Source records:

>>>

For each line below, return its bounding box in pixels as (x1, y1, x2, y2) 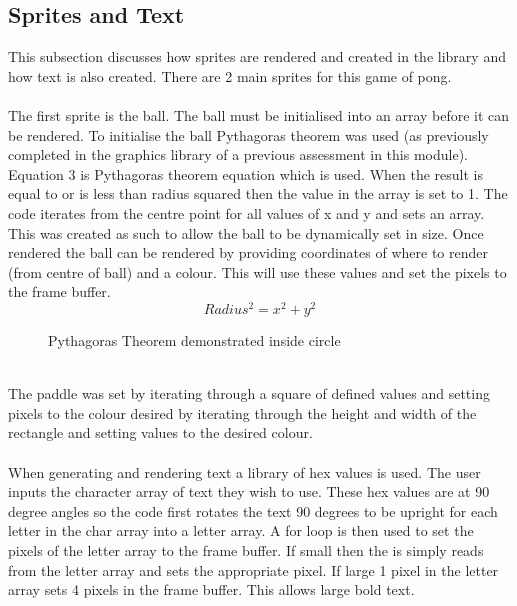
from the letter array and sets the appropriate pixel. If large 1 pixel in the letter (8, 559, 499, 580)
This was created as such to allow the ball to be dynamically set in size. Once (8, 222, 484, 243)
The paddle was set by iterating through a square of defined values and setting (8, 383, 490, 404)
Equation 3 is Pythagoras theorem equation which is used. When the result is (8, 163, 484, 184)
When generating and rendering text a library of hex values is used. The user (8, 461, 481, 482)
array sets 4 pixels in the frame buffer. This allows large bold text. (8, 579, 415, 600)
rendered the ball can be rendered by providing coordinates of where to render (8, 242, 488, 263)
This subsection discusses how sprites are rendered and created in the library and (8, 46, 506, 67)

<<<

Print exactly, and only, the lines from the line that contains "This was created" through the last line of the records.

Solution to this problem:
This was created as such to allow the ball to be dynamically set in size. Once (8, 222, 484, 243)
The paddle was set by iterating through a square of defined values and setting (8, 383, 490, 404)
Equation 3 is Pythagoras theorem equation which is used. When the result is (8, 163, 484, 184)
When generating and rendering text a library of hex values is used. The user (8, 461, 481, 482)
array sets 4 pixels in the frame buffer. This allows large bold text. (8, 579, 415, 600)
rendered the ball can be rendered by providing coordinates of where to render (8, 242, 488, 263)
This subsection discusses how sprites are rendered and created in the library and (8, 46, 506, 67)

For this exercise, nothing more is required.